Relative indications for inpatient detoxification include a history of severe withdrawal symptoms, seizures, DT, multiple previous detoxifications, co-morbid psychiatric or medical illnesses, and lack of a reliable support network. (*23)

Pharmacotherapy

Prompt pharmacological treatment is indicated in all cases of AWS, as nontreatment or undertreatment can be fatal. (*27, *28) Benzodiazepines are safe, effective and the preferred treatment for AWS. (*7) Benzodiazepines are cross-tolerant with alcohol and modulate anxiolysis by stimulating GABA-A receptors. (*29) They are proven to reduce withdrawal severity and incidence of both seizures and DT. (*7, *30, *31, *32, *33) All subclasses of benzodiazepines appear to be equally effective in treating AWS (*7). Therefore, choosing a benzodiazepine depends on selection of preferred pharmacokinetic properties in relation to the patient being treated. (*34) Longer acting benzodiazepines such as diazepam and chlordiazepoxide are most often preferred because they allow for easy tapering (*35), have lower potential for abuse (*7) than short acting benzodiazepines, and cause fewer rebounds and withdrawal seizures upon discontinuation. Short acting agents such as lorazepam or oxazepam do not undergo hepatic metabolism like most long acting benzodiazepines and are more appropriate for patients with significantly decreased liver function. (*36) Short acting agents also avoid the risk of excessive sedation caused by longer acting agents and may be beneficial in the elderly or cognitively impaired. (*37)

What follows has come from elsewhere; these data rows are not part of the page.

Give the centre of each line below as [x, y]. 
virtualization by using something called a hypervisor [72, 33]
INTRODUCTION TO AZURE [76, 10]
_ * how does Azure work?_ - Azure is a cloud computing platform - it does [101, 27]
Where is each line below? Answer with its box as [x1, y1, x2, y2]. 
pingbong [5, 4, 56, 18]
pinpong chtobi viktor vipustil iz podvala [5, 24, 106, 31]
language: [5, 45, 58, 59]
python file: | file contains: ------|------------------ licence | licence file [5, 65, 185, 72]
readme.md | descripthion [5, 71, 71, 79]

Two regimens, fixed-scheduled and symptom-triggered, are commonly employed for benzodiazepine dosing AWS. In fixed-scheduled regimens, medication doses are administered at specific intervals and additional doses are given as needed. In symptom-triggered regimens, medications are dosed based upon the patient’s current manifestations of symptoms, which can be evaluated by the CIWA-Ar. (*38)

A symptom-triggered regimen is preferred in most cases of AWS because it results in the administration of less total medication and shorter duration of treatment. (*39, *40) This regimen may also reduce the risk of undermedicating or overmedicating a patient since dosing is based upon withdrawal symptoms. (*41) The efficacy of symptom-triggered regimens, however, depends on the validity of patient assessment. Consequently, a fixed-dose regimen may be preferred if CIWA-Ar scores cannot be accurately performed (i.e. lack of training, outpatient care setting, co-morbid medical or psychiatric illnesses or use of medications that may affect COWA-Ar measurements. (*7)

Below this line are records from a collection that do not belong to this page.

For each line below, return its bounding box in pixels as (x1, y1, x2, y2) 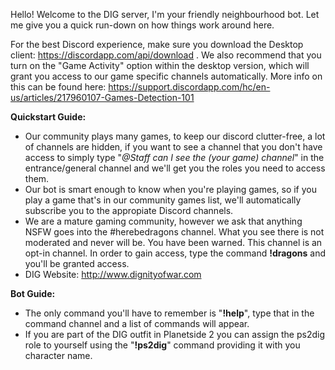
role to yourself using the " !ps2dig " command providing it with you (24, 339, 301, 351)
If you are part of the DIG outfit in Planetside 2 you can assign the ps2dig (24, 329, 326, 340)
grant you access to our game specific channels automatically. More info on (10, 70, 323, 82)
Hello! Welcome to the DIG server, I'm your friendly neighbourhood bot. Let (10, 9, 320, 20)
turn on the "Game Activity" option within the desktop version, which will (10, 60, 310, 71)
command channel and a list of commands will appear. (24, 318, 250, 329)
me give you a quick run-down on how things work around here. (10, 19, 275, 31)
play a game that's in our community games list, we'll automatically (24, 194, 302, 206)

Institutional variations in symptom-triggered regimens often create confusion regarding the standard of care when using the symptom-triggered regimens but guidelines from the ASAM are available. As described earlier, the CIWA-Ar is a well-validated method of assessing severity of AWS using a cumulative rating of ten AWS symptoms. (*7) In general, CIWA-Ar scores below 8 should be treated with supportive care; CIWA-Ar scores between 8 and 15 require treatment with benzodiazepines in addition to supportive care (institutional dependent; e.g. diazepam 10-20 mg q1hour, lorazepam 2-4 mg q1h); CIWA-Ar scores above 15 require hourly monitoring for respiratory failure in addition to pharmacotherapy and supportive care.

Several medications can be used as adjunctive treatments of AWS including haloperidol, atenolol, clonidine and phenytoin. Haloperidol is often used for managing severe agitation and hallucinations; this drug can, however, reduce the seizure threshold. (*13) Atenolol, a -blocker, improves vital signs more rapidly and provides better craving control than benzodiazepines alone. (*42) Atenolol should be considered in patients with coronary artery disease, who may not be able to tolerate the strain that sympathetic withdrawal symptoms can place on the cardiovascular system. (*23). Clonidine has also been shown to improve the autonomic symptoms of withdrawal. (*7) Although phenytoin does not treat withdrawal seizures and does not need to be routinely started, it is an appropriate to continue it as an adjunct in patients who have an underlying seizure disorder. (*13)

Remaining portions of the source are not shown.